Todd C. Schermerhorn received 729 deferred stock units of Travelers common stock on February 3, 2026 at $288.23 per unit. This award was made under the company’s stock incentive and deferred compensation plans for non-employee directors and is reported as directly owned.

How many Travelers (TRV) shares does director Todd C. Schermerhorn now beneficially own?

Following the reported award, Todd C. Schermerhorn beneficially owns 14,265.89 deferred stock units of Travelers common stock. This total includes units accumulated from prior grants as well as 211.97 units acquired since February 4, 2025 through dividend reinvestment under the deferred compensation plan.

What are deferred stock units in the Travelers (TRV) non-employee director plan?

Deferred stock units are bookkeeping entries that track the right to receive Travelers common shares in the future. Under the non-employee director plan, each deferred unit converts one-for-one into common stock, with distribution after a director’s service ends, either in a lump sum or scheduled annual installments.

When will Todd C. Schermerhorn receive Travelers (TRV) shares from these deferred stock units?

The deferred stock units convert into Travelers common shares upon distribution after his board service ends. Distribution occurs, at his election, either in a lump sum or in annual installments beginning at least six months after termination of service, as provided in the Deferred Compensation Plan for Non-Employee Directors.

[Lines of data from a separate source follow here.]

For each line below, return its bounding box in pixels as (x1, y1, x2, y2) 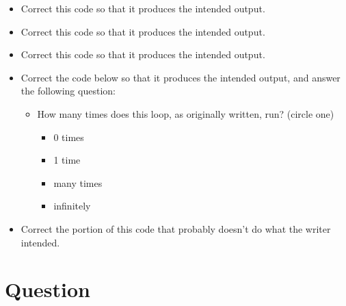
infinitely (53, 199, 91, 213)
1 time (53, 153, 81, 167)
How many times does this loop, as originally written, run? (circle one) (37, 106, 334, 120)
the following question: (21, 84, 116, 98)
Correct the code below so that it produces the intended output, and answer (21, 70, 341, 84)
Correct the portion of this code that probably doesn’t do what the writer (21, 221, 331, 235)
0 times (53, 129, 84, 144)
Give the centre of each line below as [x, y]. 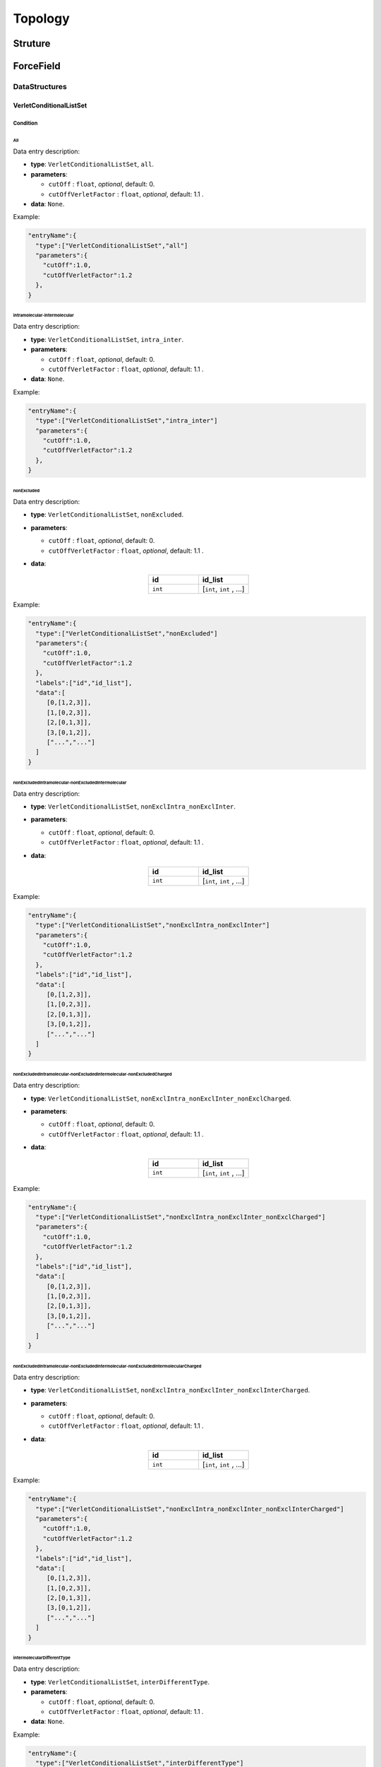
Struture [32, 43]
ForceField [37, 66]
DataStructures [40, 86]
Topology [41, 18]
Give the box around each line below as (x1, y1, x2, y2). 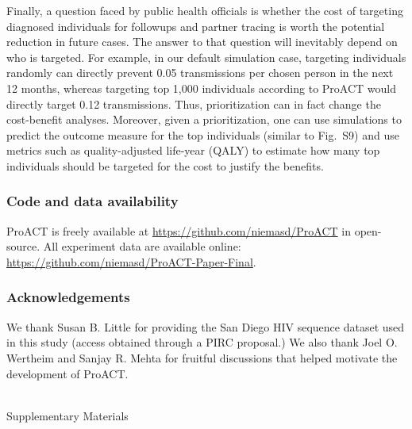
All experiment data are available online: (43, 238, 241, 255)
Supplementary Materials (6, 407, 129, 423)
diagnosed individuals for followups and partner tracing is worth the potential (6, 17, 385, 34)
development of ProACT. (6, 365, 129, 381)
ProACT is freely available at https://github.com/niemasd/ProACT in (6, 222, 351, 239)
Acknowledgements (6, 287, 130, 307)
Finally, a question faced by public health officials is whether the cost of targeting (6, 2, 403, 18)
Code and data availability (6, 191, 179, 211)
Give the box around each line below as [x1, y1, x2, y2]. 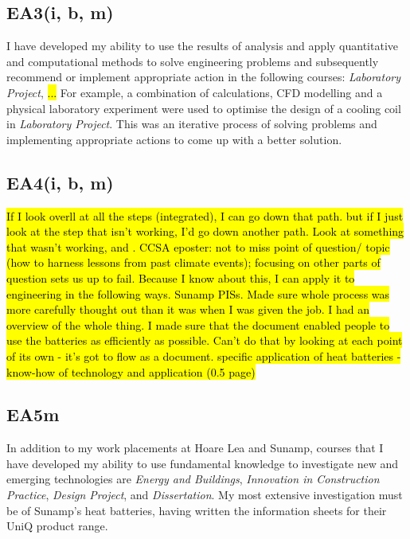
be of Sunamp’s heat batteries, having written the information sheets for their [6, 502, 387, 518]
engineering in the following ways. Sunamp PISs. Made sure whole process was [6, 285, 390, 302]
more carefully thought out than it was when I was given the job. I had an [6, 301, 370, 318]
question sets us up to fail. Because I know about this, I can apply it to [6, 269, 355, 286]
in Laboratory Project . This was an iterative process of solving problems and [6, 115, 377, 132]
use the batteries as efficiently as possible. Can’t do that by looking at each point [6, 332, 403, 349]
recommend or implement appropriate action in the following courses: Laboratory [6, 68, 401, 85]
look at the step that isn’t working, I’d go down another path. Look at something [6, 223, 404, 240]
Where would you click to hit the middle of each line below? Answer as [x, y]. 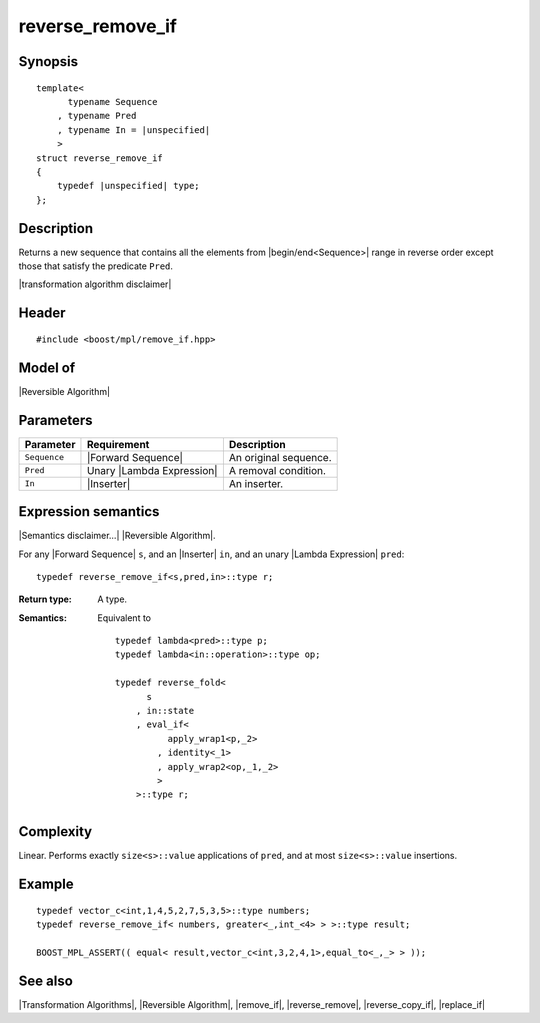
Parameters [55, 420]
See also [46, 980]
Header [42, 313]
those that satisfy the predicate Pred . [96, 266]
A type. [112, 599]
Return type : [45, 599]
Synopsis [48, 61]
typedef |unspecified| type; [128, 186]
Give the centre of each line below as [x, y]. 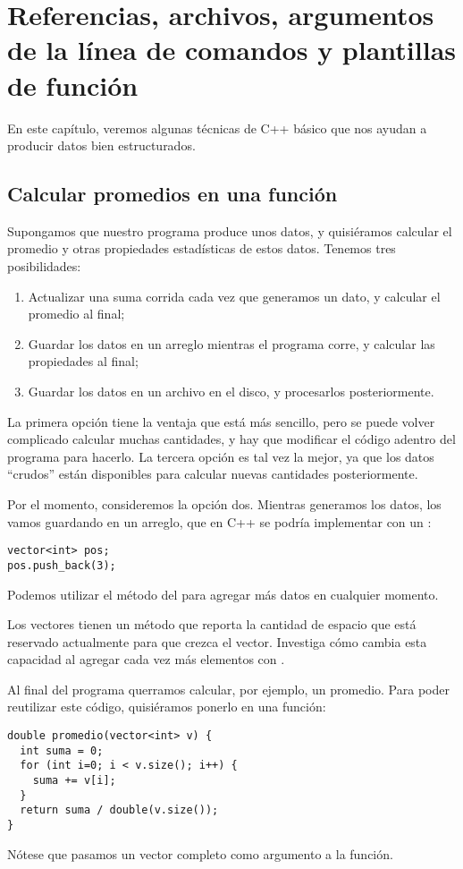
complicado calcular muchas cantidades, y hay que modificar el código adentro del [231, 439]
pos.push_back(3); [62, 565]
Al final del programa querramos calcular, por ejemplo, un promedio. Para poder [228, 689]
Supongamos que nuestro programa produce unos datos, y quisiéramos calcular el [230, 230]
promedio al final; [76, 314]
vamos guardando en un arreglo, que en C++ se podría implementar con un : [219, 521]
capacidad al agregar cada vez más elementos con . [146, 659]
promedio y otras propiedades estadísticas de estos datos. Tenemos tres [202, 248]

How were additional deferred stock units accumulated for the Travelers (TRV) director?

The filing notes that 211.97 deferred stock units were added since February 4, 2025 via dividend reinvestment. Under the Deferred Compensation Plan for Non-Employee Directors, cash dividends that would be paid on underlying shares are reinvested into additional deferred stock units credited to the director’s account.